Revenue is the simplest metric in your business. It’s gross income, the money that is coming in with nothing deducted. On its own it’s a vanity metric. I see lots of people sharing their revenue without being honest about the other numbers, and it troubles me, because the revenue in your business can be very high, but the other numbers in the business will change as a reaction to that revenue. It's the other numbers that give us much more crucial information about the health of the business and the lifestyle that it's actually going to give you, and the good that you're able to do for your clients.

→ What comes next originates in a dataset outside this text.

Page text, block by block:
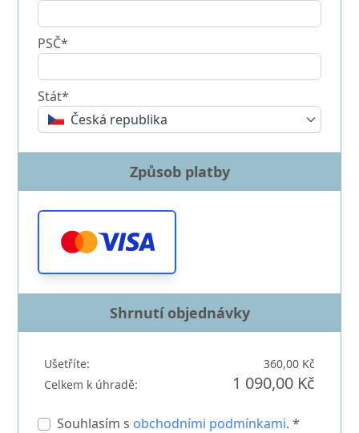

Revenue is important to know because it gives an estimate of growth and impact. If you are making a lot of revenue, it's likely you’re helping a lot of people and you can track the trajectory of that. Tracking your revenue should include tracking the specific sources of that revenue. Go into a bit of detail, looking at how many therapy sessions, online courses, and supervision sessions you are selling, and breaking it down into individual services that you offer so that you can see how much money you are making for those activities each month. This is helpful because it allows you to predict what might happen in the future if you put effort into increasing revenue in one of those areas. It’s important to know exactly where that income is coming from. If you're very busy, you might not realise that you are doing more supervision than you were last year, and that a bigger proportion of your income is now coming from that. Even if that overall revenue figure hasn't changed much, the place it's coming from might have changed, and for tax reasons it can be significant to understand that.

It's up to you how many categories for different types of revenue you want to create. Go with what's useful for you to have a good understanding of your revenue. For associate practices, you might want to break it down by associate so that you know how much money each associate is making you each month. If you have a really large associate practice, that might be cumbersome and you might break it down into your therapy income and associate therapy income. What I would say is that if a service has specific expenses attached to it, then have that as its own line so that when you do your expenses, you can do some spreadsheet wizardry and make those things dependent on each other.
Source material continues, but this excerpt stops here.